# Problem details:
For the copy, please give all of the data again exactly and leave the pictures out.

** Dataset records follows **

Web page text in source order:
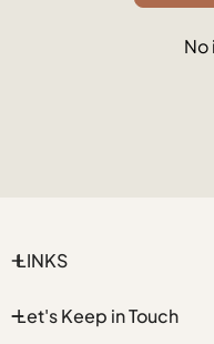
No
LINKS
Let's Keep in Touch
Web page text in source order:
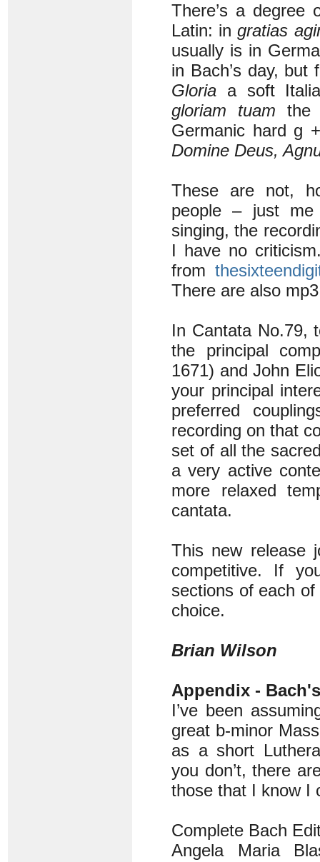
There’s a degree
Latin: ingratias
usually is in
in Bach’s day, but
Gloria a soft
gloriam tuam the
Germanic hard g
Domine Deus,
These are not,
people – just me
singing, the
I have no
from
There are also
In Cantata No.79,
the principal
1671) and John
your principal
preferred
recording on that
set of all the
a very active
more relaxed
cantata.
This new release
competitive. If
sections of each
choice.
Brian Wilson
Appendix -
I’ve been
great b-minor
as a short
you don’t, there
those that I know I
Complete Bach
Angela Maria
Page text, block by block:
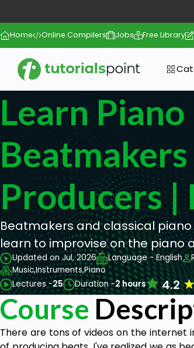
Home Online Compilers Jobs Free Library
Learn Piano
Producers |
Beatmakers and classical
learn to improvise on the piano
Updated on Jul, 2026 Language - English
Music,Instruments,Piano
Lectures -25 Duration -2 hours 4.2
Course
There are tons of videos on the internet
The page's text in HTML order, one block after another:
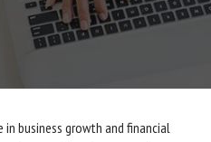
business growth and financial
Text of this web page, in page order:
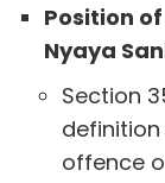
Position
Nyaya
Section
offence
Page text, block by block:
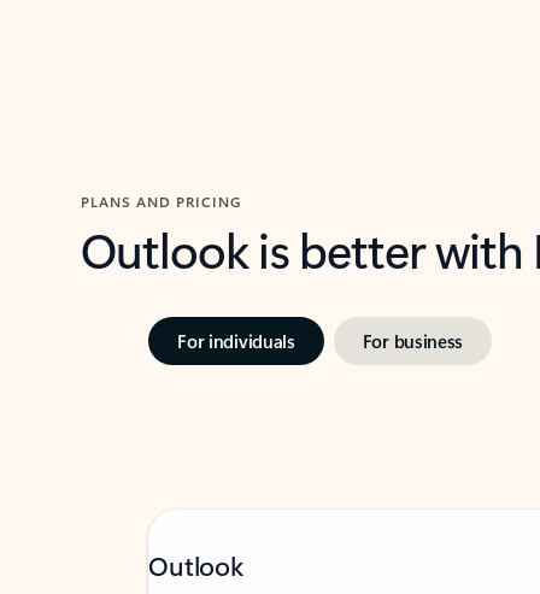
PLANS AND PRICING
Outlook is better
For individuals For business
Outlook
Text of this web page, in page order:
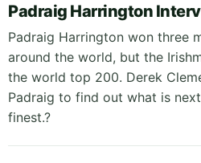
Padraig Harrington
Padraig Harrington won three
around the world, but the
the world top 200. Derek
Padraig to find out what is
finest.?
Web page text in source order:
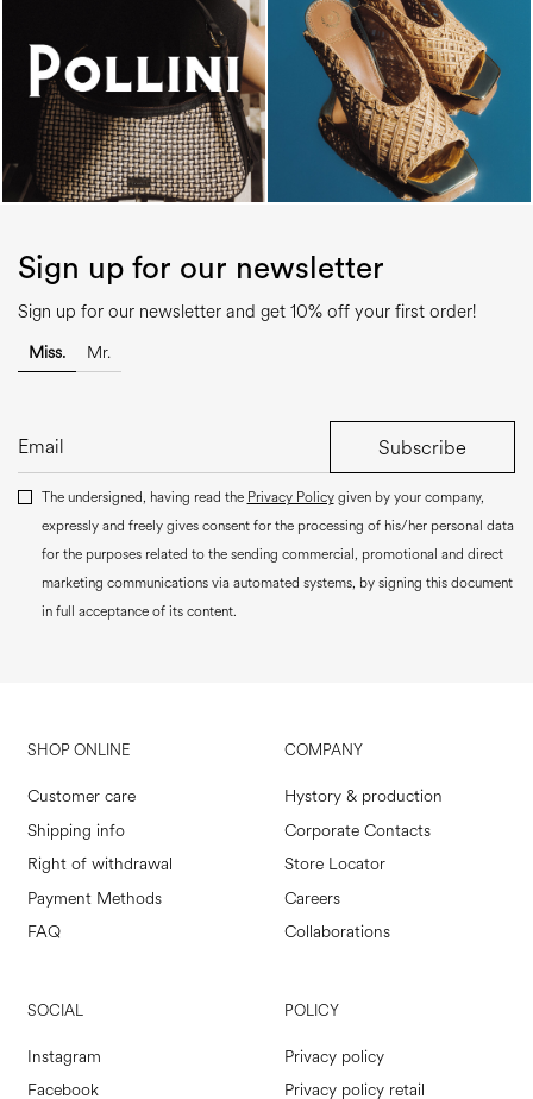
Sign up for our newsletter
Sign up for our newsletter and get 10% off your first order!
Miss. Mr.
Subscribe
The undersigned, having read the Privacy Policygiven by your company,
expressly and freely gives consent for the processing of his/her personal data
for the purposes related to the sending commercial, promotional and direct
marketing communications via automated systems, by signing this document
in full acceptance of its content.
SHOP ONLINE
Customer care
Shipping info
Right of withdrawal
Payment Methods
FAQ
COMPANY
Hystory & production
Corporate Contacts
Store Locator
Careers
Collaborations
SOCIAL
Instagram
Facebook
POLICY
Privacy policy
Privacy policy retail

** End of Dataset records **

# Expected output:
Web page text in source order:
No
LINKS
Let's Keep in Touch
Web page text in source order:
There’s a degree
Latin: ingratias
usually is in
in Bach’s day, but
Gloria a soft
gloriam tuam the
Germanic hard g
Domine Deus,
These are not,
people – just me
singing, the
I have no
from
There are also
In Cantata No.79,
the principal
1671) and John
your principal
preferred
recording on that
set of all the
a very active
more relaxed
cantata.
This new release
competitive. If
sections of each
choice.
Brian Wilson
Appendix -
I’ve been
great b-minor
as a short
you don’t, there
those that I know I
Complete Bach
Angela Maria
Page text, block by block:
Home Online Compilers Jobs Free Library
Learn Piano
Producers |
Beatmakers and classical
learn to improvise on the piano
Updated on Jul, 2026 Language - English
Music,Instruments,Piano
Lectures -25 Duration -2 hours 4.2
Course
There are tons of videos on the internet
The page's text in HTML order, one block after another:
business growth and financial
Text of this web page, in page order:
Position
Nyaya
Section
offence
Page text, block by block:
PLANS AND PRICING
Outlook is better
For individuals For business
Outlook
Text of this web page, in page order:
Padraig Harrington
Padraig Harrington won three
around the world, but the
the world top 200. Derek
Padraig to find out what is
finest.?
Web page text in source order:
Sign up for our newsletter
Sign up for our newsletter and get 10% off your first order!
Miss. Mr.
Subscribe
The undersigned, having read the Privacy Policygiven by your company,
expressly and freely gives consent for the processing of his/her personal data
for the purposes related to the sending commercial, promotional and direct
marketing communications via automated systems, by signing this document
in full acceptance of its content.
SHOP ONLINE
Customer care
Shipping info
Right of withdrawal
Payment Methods
FAQ
COMPANY
Hystory & production
Corporate Contacts
Store Locator
Careers
Collaborations
SOCIAL
Instagram
Facebook
POLICY
Privacy policy
Privacy policy retail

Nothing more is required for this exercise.